▶

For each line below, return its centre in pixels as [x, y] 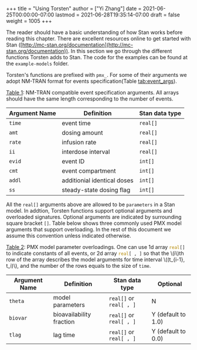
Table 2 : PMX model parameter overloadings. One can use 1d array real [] [96, 247]
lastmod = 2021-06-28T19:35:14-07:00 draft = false [118, 15]
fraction [64, 322]
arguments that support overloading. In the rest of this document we [89, 229]
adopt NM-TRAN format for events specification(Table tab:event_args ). [91, 81]
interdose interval [86, 152]
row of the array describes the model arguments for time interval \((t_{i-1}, [96, 260]
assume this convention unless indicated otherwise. [69, 235]
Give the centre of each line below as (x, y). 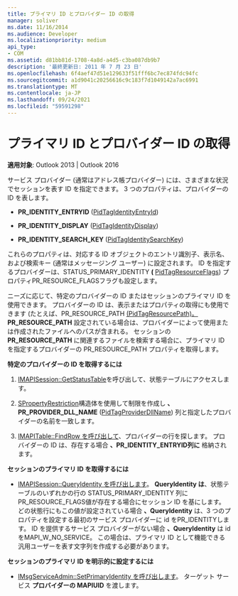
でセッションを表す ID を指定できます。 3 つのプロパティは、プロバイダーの (118, 188)
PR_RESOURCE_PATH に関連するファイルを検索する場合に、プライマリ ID (116, 340)
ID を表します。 (30, 197)
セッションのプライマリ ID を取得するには (68, 469)
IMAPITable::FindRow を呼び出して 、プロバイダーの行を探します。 (114, 436)
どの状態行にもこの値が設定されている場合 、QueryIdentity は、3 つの (121, 510)
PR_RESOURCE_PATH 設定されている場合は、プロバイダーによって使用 (112, 322)
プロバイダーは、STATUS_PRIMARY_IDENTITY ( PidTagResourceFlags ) (117, 271)
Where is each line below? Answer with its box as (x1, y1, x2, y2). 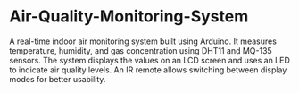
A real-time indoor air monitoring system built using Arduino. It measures (9, 36, 277, 46)
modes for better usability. (9, 73, 106, 84)
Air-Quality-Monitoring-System (9, 6, 249, 27)
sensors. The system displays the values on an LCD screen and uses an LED (9, 55, 290, 65)
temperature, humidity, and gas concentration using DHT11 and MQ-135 (9, 45, 272, 55)
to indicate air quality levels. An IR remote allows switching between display (9, 64, 287, 75)
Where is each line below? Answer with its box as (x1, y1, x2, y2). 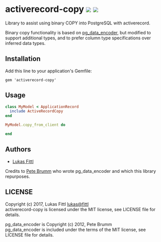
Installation (5, 55, 41, 63)
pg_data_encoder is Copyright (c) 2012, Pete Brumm (5, 221, 112, 227)
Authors (5, 145, 31, 154)
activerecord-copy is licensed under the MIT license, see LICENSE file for (5, 206, 156, 212)
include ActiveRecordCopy (9, 109, 64, 114)
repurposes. (5, 173, 30, 179)
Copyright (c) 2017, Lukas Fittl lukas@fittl (5, 201, 89, 207)
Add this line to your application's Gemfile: (5, 68, 92, 74)
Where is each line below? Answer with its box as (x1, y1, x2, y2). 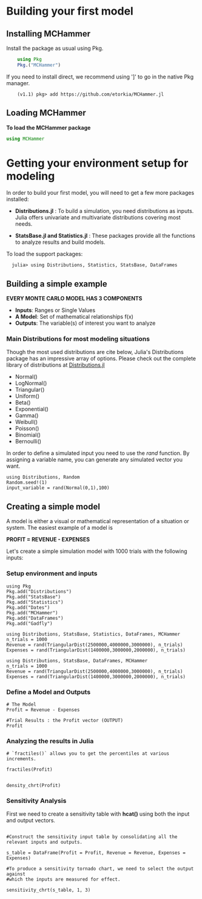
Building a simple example (6, 279, 107, 289)
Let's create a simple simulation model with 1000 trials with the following (6, 547, 187, 555)
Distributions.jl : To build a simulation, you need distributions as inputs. (15, 207, 194, 215)
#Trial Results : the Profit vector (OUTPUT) (6, 717, 123, 723)
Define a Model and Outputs (6, 687, 91, 696)
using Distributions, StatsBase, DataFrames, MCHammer (6, 658, 148, 664)
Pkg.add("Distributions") (6, 588, 72, 594)
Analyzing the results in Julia (6, 737, 94, 745)
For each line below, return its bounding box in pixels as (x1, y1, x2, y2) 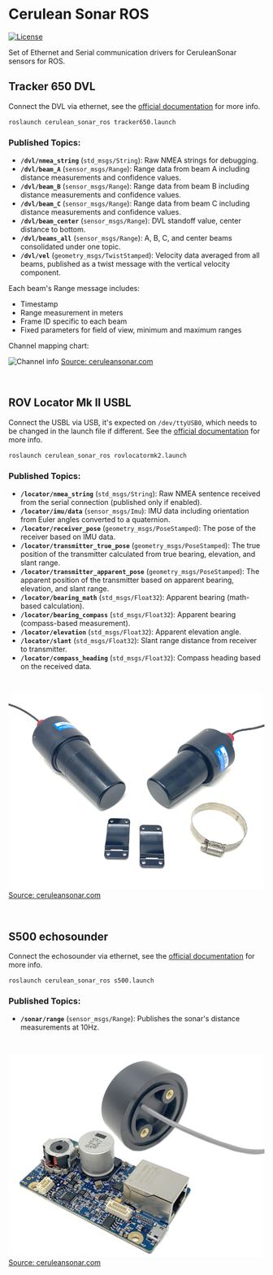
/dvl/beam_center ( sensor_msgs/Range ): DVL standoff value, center (19, 216, 241, 226)
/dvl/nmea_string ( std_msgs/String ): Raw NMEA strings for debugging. (19, 155, 258, 165)
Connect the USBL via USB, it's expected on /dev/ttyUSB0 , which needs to (8, 417, 258, 427)
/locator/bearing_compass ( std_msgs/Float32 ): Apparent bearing (19, 610, 236, 620)
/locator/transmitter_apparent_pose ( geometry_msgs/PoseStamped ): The (19, 567, 260, 577)
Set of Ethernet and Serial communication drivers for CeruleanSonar (8, 47, 237, 57)
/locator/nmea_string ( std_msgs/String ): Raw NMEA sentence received (19, 489, 261, 498)
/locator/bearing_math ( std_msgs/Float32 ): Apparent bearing (19, 593, 225, 603)
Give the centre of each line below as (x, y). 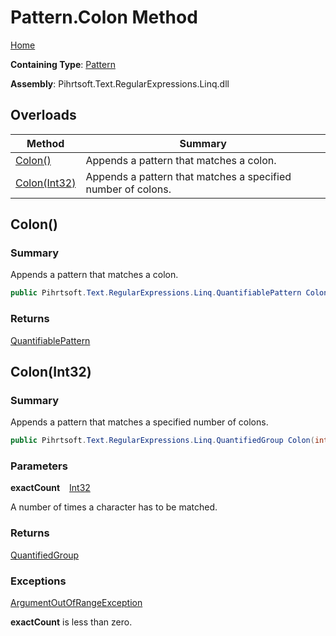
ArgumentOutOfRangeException (76, 603)
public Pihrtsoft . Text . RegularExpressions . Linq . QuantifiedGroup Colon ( (162, 441)
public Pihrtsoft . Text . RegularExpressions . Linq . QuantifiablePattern (156, 293)
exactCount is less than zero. (71, 622)
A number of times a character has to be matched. (114, 507)
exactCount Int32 (50, 488)
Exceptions (38, 581)
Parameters (39, 466)
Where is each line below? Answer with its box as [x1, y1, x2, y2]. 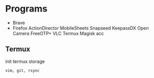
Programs [5, 3, 48, 15]
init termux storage [5, 58, 45, 64]
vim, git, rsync [5, 68, 40, 73]
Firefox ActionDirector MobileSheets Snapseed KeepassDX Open [12, 25, 149, 31]
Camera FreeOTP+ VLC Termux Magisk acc [12, 30, 104, 36]
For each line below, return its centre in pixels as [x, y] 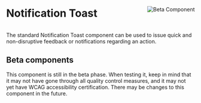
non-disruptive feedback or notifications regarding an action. [81, 41]
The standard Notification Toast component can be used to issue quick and [99, 35]
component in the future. [37, 93]
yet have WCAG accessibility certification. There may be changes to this [95, 87]
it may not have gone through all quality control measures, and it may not [96, 80]
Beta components [40, 60]
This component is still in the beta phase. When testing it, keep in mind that [99, 74]
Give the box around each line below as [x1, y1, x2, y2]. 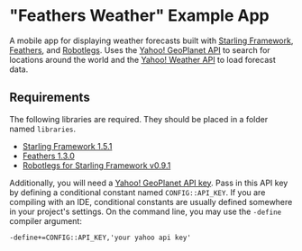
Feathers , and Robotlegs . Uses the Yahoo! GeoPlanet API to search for [9, 44, 270, 55]
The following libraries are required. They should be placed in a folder [9, 113, 269, 124]
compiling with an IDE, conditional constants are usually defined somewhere [9, 196, 293, 207]
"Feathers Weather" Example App [9, 5, 270, 26]
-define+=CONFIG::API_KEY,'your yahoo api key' [9, 233, 192, 242]
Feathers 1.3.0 [22, 150, 75, 161]
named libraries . [9, 123, 77, 134]
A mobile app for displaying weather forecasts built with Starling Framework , [9, 35, 294, 46]
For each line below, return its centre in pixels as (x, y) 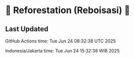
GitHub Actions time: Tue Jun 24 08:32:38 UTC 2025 (61, 41)
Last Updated (27, 29)
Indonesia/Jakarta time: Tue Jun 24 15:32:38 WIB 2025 (62, 51)
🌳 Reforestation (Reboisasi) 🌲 (68, 10)
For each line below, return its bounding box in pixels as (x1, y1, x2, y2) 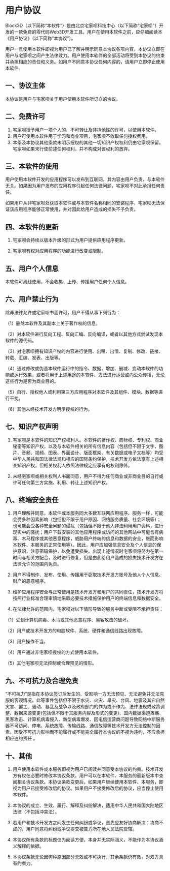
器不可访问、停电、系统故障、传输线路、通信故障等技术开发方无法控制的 (5, 723, 156, 729)
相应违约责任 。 (5, 735, 38, 741)
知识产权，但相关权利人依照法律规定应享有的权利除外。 (17, 462, 133, 468)
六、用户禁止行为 (5, 295, 59, 304)
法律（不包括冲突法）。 (12, 809, 60, 815)
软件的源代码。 (5, 337, 36, 343)
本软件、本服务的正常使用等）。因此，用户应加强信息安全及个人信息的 (12, 542, 157, 548)
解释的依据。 (17, 843, 44, 849)
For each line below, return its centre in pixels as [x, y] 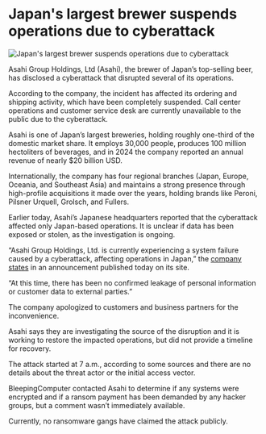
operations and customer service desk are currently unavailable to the [125, 111]
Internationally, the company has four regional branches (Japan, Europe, [129, 176]
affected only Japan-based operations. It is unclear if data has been [121, 226]
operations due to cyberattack [112, 31]
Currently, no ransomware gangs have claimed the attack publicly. [118, 421]
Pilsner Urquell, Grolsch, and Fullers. [69, 202]
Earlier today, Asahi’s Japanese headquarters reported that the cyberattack [133, 217]
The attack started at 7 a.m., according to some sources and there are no [130, 364]
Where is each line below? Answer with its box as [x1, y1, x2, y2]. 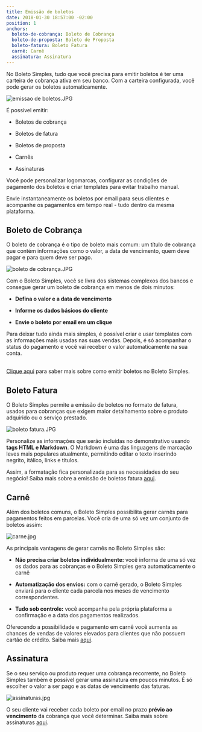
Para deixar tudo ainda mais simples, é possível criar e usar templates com [6, 330, 192, 338]
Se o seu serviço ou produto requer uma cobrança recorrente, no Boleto [6, 669, 186, 676]
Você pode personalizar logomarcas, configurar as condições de [6, 176, 168, 184]
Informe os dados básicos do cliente [14, 307, 109, 314]
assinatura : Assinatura [11, 54, 71, 60]
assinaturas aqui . [6, 719, 49, 726]
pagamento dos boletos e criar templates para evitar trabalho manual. [6, 183, 180, 190]
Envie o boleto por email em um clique [14, 319, 113, 326]
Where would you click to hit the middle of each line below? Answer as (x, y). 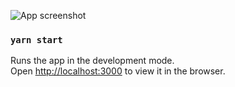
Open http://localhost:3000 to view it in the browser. (118, 71)
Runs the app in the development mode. (92, 61)
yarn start (36, 39)
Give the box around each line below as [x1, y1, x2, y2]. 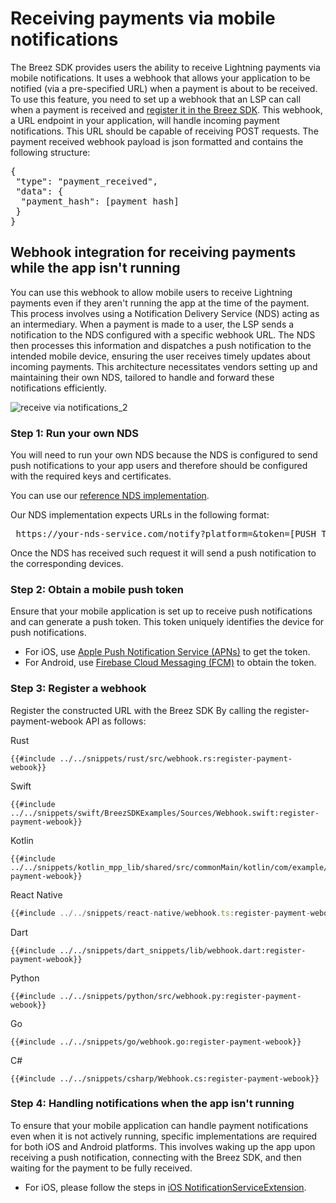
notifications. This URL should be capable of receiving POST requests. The [10, 125, 319, 137]
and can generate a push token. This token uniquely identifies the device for [10, 616, 325, 628]
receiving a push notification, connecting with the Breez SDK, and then [10, 1151, 302, 1163]
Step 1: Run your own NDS [10, 426, 139, 440]
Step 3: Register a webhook [10, 682, 147, 696]
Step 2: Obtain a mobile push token [10, 582, 184, 596]
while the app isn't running [10, 260, 181, 277]
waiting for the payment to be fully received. [10, 1162, 193, 1174]
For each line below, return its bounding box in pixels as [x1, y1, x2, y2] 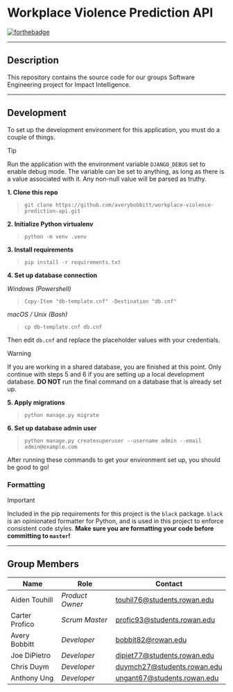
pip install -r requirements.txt [24, 258, 121, 265]
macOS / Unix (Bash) [7, 310, 68, 318]
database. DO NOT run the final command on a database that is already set [7, 377, 222, 386]
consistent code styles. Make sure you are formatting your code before [7, 524, 214, 532]
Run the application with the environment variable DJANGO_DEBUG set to [7, 160, 206, 168]
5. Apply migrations [7, 398, 65, 406]
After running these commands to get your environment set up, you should [7, 455, 221, 463]
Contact [155, 579, 182, 588]
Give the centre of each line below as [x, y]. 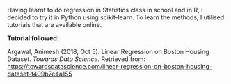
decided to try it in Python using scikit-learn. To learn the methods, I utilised [116, 17]
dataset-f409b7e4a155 [40, 74]
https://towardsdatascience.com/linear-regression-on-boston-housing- [110, 66]
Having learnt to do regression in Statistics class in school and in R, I [105, 10]
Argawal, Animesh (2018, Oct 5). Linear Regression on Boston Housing [109, 52]
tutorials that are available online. [55, 25]
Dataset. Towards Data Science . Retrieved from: [77, 59]
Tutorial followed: [33, 38]
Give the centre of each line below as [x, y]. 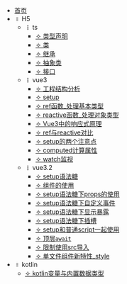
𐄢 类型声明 [51, 36]
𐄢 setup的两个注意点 [66, 141]
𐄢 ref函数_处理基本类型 [70, 106]
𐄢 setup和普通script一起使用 [77, 229]
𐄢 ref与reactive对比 [64, 132]
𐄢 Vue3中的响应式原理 [68, 124]
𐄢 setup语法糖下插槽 [66, 221]
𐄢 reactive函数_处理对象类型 [77, 115]
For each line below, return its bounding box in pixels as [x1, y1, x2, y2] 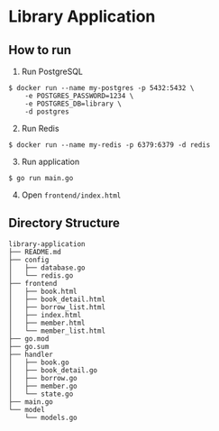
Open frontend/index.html [21, 189, 122, 200]
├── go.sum [8, 342, 50, 351]
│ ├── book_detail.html [8, 295, 105, 304]
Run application [21, 156, 80, 167]
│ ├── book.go [8, 358, 69, 367]
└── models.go [24, 413, 78, 422]
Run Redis [21, 124, 59, 133]
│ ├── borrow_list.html [8, 302, 105, 312]
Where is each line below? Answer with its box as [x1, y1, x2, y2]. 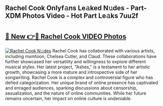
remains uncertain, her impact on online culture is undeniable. [5, 96, 132, 101]
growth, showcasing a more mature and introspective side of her [5, 69, 138, 75]
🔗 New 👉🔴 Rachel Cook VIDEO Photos [5, 32, 127, 41]
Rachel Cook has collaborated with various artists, [52, 48, 155, 53]
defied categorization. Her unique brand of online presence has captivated [5, 80, 158, 86]
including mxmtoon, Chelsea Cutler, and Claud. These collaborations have [5, 53, 157, 59]
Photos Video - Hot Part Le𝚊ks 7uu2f [22, 12, 139, 20]
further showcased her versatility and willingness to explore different [5, 59, 146, 64]
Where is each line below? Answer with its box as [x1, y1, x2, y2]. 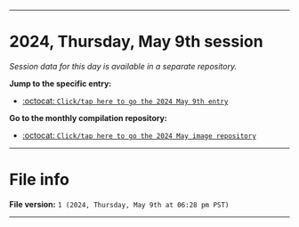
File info [9, 170, 69, 190]
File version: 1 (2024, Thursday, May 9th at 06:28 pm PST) [9, 199, 230, 209]
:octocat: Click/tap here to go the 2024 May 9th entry [21, 95, 229, 106]
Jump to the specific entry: [9, 77, 112, 89]
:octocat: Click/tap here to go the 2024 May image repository [21, 130, 256, 141]
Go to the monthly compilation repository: [9, 112, 167, 123]
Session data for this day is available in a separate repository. [9, 61, 238, 71]
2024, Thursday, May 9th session [9, 32, 264, 52]
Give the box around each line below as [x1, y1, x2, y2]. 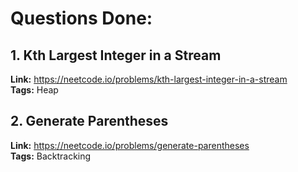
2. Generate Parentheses [10, 113, 169, 130]
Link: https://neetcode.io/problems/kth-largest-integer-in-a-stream [10, 73, 288, 85]
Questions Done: [10, 7, 153, 30]
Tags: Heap [10, 84, 59, 96]
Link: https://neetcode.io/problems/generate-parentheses [10, 139, 250, 151]
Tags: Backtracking [10, 150, 92, 162]
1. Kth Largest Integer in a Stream [10, 47, 222, 64]

◀

Go to the line above holding "Earlier today, Asahi’s", then copy exactly each line down to and including the one holding "while the app", leaving pictures out.

## WORKED SOLUTION
Earlier today, Asahi’s Japanese headquarters reported that the cyberattack [133, 217]
The attack started at 7 a.m., according to some sources and there are no [130, 364]
Where is each line below? Answer with its box as [x1, y1, x2, y2]. 
Para deixar tudo ainda mais simples, é possível criar e usar templates com [6, 330, 192, 338]
Se o seu serviço ou produto requer uma cobrança recorrente, no Boleto [6, 669, 186, 676]
Você pode personalizar logomarcas, configurar as condições de [6, 176, 168, 184]
Informe os dados básicos do cliente [14, 307, 109, 314]
assinatura : Assinatura [11, 54, 71, 60]
assinaturas aqui . [6, 719, 49, 726]
pagamento dos boletos e criar templates para evitar trabalho manual. [6, 183, 180, 190]
Envie o boleto por email em um clique [14, 319, 113, 326]
Where would you click to hit the middle of each line below? Answer as (x, y). 
Open http://localhost:3000 to view it in the browser. (118, 71)
Runs the app in the development mode. (92, 61)
yarn start (36, 39)
Give the box around each line below as [x1, y1, x2, y2]. 
notifications. This URL should be capable of receiving POST requests. The [10, 125, 319, 137]
and can generate a push token. This token uniquely identifies the device for [10, 616, 325, 628]
receiving a push notification, connecting with the Breez SDK, and then [10, 1151, 302, 1163]
Step 1: Run your own NDS [10, 426, 139, 440]
Step 3: Register a webhook [10, 682, 147, 696]
Step 2: Obtain a mobile push token [10, 582, 184, 596]
while the app isn't running [10, 260, 181, 277]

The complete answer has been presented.